Would you also extend the 'it's just the packaging, it doesn't matter' rule to people? If somebody wore scruffy/dirty/torn clothes to a special do - would you bat it away in the same manner, as long as they were kind and charming with their personality and behaviour?!

OP posts:
SparklyOwls · 05/01/2024 23:48

I've only come across this once, and it was a book I bought off a seller on eBay - they had sellotaped the packaging to the book and it totally ripped the front cover! I was so cross about it and I instantly hated the book and never read it.

Grimchmas · 05/01/2024 23:53

<cries in book tokens>

decisionssmecisions · 06/01/2024 00:05

I just remembered where I was shown this, it's when I had a Saturday job in a dept store on a perfume counter. They used to offer free gift wrapping & valentines & Christmas the queues were big. This was the 90s.

It's not about holding the paper down, it's about making it snug & to stop sliding so it looks neat & symmetrical in a fast fashion.

DappledThings · 06/01/2024 00:07

FatherJackHackettsUnderpantsHamper · 05/01/2024 23:48

Because it's not damaging the item, just the packaging. A book cover I suppose is the item but still doesn't affect anything.
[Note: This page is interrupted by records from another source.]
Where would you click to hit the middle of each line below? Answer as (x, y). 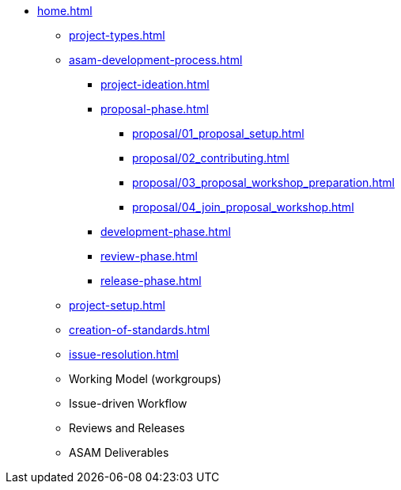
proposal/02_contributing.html (211, 158)
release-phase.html (151, 281)
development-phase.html (166, 232)
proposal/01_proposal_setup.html (218, 133)
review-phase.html (149, 256)
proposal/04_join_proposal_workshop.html (243, 207)
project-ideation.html (155, 84)
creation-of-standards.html (140, 330)
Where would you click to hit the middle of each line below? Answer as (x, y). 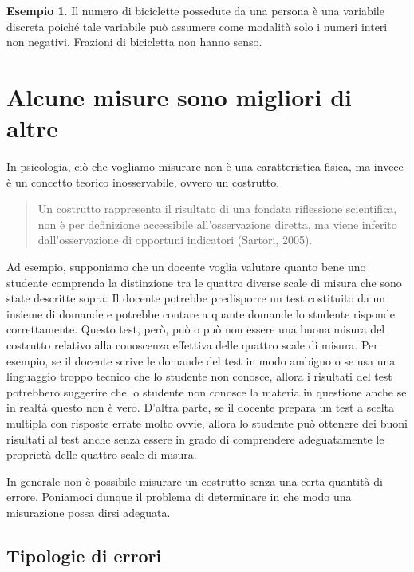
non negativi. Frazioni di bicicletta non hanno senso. (134, 42)
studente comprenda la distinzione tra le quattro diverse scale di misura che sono (204, 282)
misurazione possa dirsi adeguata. (89, 512)
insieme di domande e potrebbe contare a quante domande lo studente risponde (201, 313)
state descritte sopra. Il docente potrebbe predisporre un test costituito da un (196, 298)
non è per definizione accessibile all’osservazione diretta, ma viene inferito (217, 224)
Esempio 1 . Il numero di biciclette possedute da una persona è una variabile (195, 10)
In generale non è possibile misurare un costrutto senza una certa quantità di (195, 481)
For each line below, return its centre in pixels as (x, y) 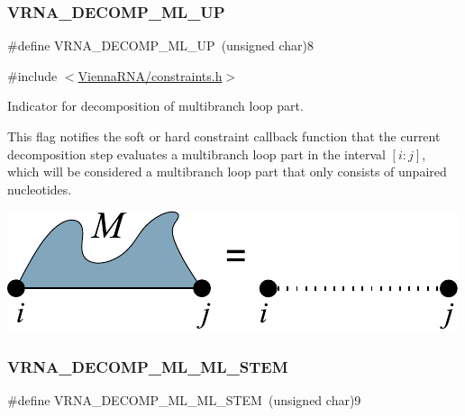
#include (32, 75)
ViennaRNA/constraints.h (150, 75)
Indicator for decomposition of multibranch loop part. (155, 106)
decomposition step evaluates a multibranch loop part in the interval (196, 154)
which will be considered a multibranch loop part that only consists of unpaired (227, 172)
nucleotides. (40, 189)
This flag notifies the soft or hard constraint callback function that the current (224, 136)
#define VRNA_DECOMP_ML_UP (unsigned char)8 (161, 45)
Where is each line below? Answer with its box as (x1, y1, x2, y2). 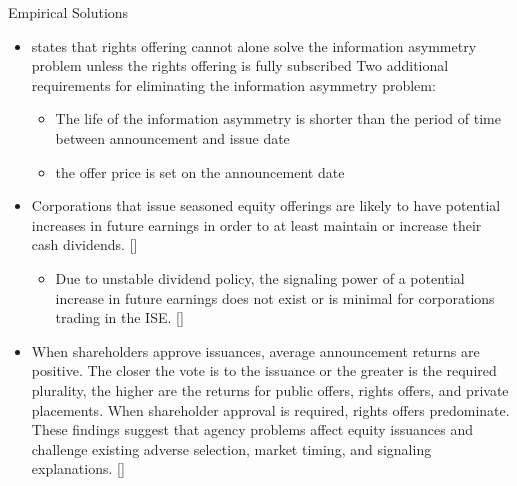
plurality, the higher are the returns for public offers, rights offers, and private (31, 379, 509, 400)
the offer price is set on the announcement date (55, 161, 345, 182)
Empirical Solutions (8, 2, 129, 22)
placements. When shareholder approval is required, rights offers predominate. (31, 399, 510, 420)
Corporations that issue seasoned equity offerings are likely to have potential (31, 195, 501, 216)
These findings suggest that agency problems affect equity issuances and (31, 419, 474, 440)
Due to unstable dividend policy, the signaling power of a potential (55, 267, 465, 288)
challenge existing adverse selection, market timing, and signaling (31, 438, 432, 459)
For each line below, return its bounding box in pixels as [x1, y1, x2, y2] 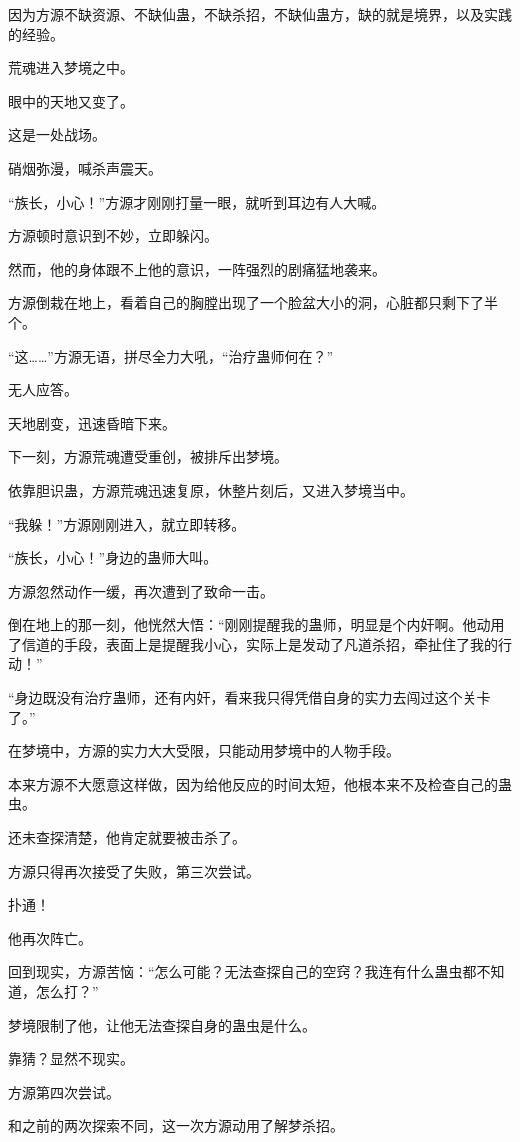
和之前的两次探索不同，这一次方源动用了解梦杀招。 [8, 1115, 344, 1136]
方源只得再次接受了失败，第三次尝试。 [8, 860, 260, 881]
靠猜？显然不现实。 [8, 1048, 134, 1069]
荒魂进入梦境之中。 [8, 57, 134, 78]
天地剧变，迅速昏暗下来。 [8, 412, 176, 433]
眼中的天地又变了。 [8, 90, 134, 111]
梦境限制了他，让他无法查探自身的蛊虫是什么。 [8, 1014, 316, 1035]
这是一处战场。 [8, 124, 106, 145]

We must view these things differently, because I would certainly see the box of, say, a game of Cluedo as part of the item. I doubt they could sell it for anything approaching the same price in the shop if they just put the board, cards, weapons and plastic people in a bag; it's all part of the item as a whole, imho.

Not that it would be damaged by sellotape, but how would you explain things like perfume bottles? They never, ever bother tell you in the adverts what it actually smells like; the main part of the product that attracts people to spend a lot of money on it is the shape and style of the bottle, along with some celeb's name written on the side. I can't see anybody wanting to buy the perfume itself - ostensibly the actual product - if they sold the exact same stuff in a washed-out Ribena bottle!
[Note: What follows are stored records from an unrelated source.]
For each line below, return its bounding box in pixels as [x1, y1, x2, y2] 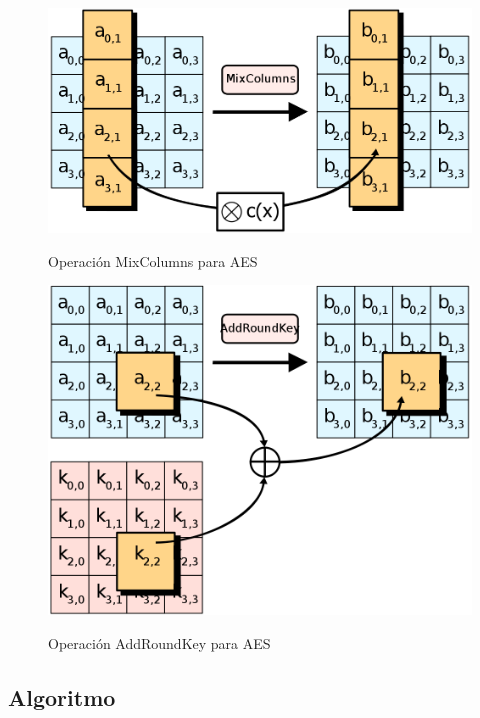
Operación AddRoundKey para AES [48, 632, 271, 653]
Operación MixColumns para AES [48, 250, 258, 271]
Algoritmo [8, 681, 116, 712]
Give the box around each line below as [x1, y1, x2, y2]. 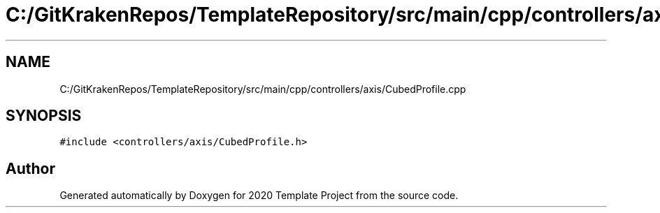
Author [6, 159, 55, 177]
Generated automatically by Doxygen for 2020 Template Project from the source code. [59, 189, 459, 202]
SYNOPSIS [6, 107, 82, 125]
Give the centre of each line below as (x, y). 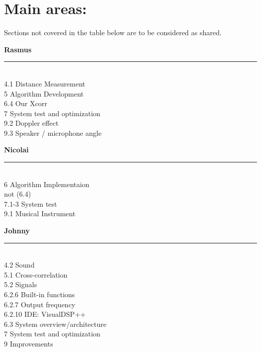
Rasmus (18, 49)
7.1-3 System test (31, 203)
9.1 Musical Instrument (40, 213)
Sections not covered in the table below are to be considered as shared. (113, 32)
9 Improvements (29, 343)
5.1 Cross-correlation (36, 274)
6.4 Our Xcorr (26, 103)
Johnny (17, 231)
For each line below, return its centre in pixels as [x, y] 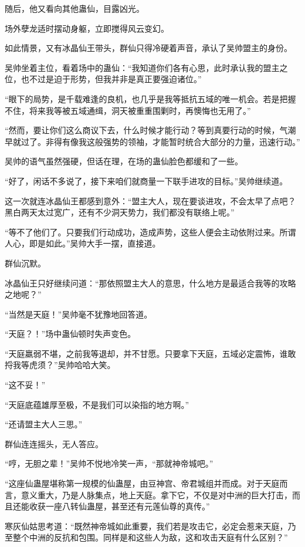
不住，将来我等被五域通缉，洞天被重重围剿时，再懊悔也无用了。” [128, 110]
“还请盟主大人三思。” [44, 424]
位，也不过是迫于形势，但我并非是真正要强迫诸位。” [103, 79]
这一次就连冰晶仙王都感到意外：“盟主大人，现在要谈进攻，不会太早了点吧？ [150, 200]
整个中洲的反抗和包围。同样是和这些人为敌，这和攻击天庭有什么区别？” [150, 537]
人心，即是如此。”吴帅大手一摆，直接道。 [83, 243]
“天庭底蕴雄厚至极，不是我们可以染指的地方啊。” [97, 404]
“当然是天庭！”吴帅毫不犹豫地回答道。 [79, 314]
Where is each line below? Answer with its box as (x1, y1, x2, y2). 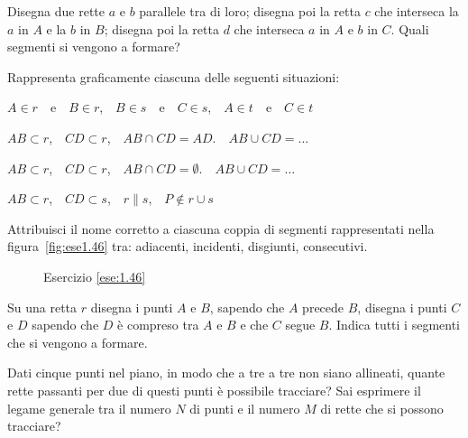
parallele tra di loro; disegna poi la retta (139, 2, 361, 20)
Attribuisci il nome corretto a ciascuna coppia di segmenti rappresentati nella (7, 219, 435, 238)
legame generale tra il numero (7, 398, 171, 417)
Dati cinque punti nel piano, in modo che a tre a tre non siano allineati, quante (7, 363, 445, 382)
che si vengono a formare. (7, 332, 148, 351)
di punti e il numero (189, 398, 300, 417)
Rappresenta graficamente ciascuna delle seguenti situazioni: (7, 67, 340, 86)
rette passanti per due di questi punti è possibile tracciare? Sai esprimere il (7, 380, 421, 399)

Would you also extend the 'it's just the packaging, it doesn't matter' rule to people? If somebody wore scruffy/dirty/torn clothes to a special do - would you bat it away in the same manner, as long as they were kind and charming with their personality and behaviour?!

I have no opinion on perfume bottles, I've never bought any. If people are swayed by the shape of the bottle rather than the smell that's up to them.

On clothes I don't think that's a reasonable comparison. The clothes are the item, not the packaging. Although I probably do have less judgement about the relative scruffiness of clothes than others. I wouldn't go out in the morning in a stained top but I wouldn't be rushing to change in the middle of the day if it got stained. Nor would I change for going out usually.

decisionssmecisions · 06/01/2024 00:08

When I was young, it took me ages to realise that some people do this kind of thing as a power play or as a “how much do you love me” test.

Yeah that's definitely what she is doing! 😆 Jfc, some people must find life really difficult.